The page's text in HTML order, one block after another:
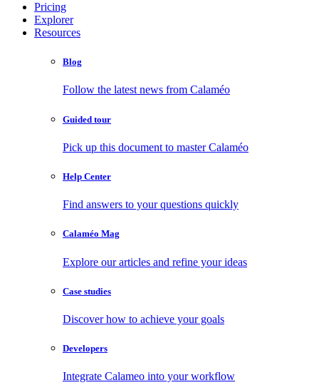
Pricing
Explorer
Resources
Blog
Follow the latest news from Calaméo
Guided tour
Pick up this document to master Calaméo
Help Center
Find answers to your questions quickly
Calaméo Mag
Explore our articles and refine your ideas
Case studies
Discover how to achieve your goals
Developers
Integrate Calameo into your workflow
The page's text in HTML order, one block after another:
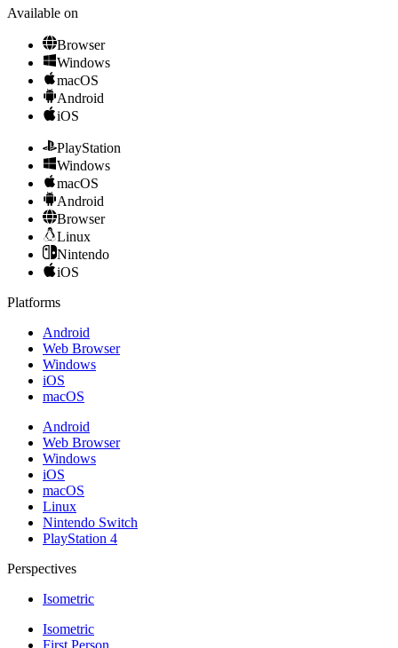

**********

# WHAT NEEDS TO BE DONE
Retype each record exactly as it appears above and drop the images.

# WRITTEN ANSWER
The page's text in HTML order, one block after another:
Pricing
Explorer
Resources
Blog
Follow the latest news from Calaméo
Guided tour
Pick up this document to master Calaméo
Help Center
Find answers to your questions quickly
Calaméo Mag
Explore our articles and refine your ideas
Case studies
Discover how to achieve your goals
Developers
Integrate Calameo into your workflow
The page's text in HTML order, one block after another:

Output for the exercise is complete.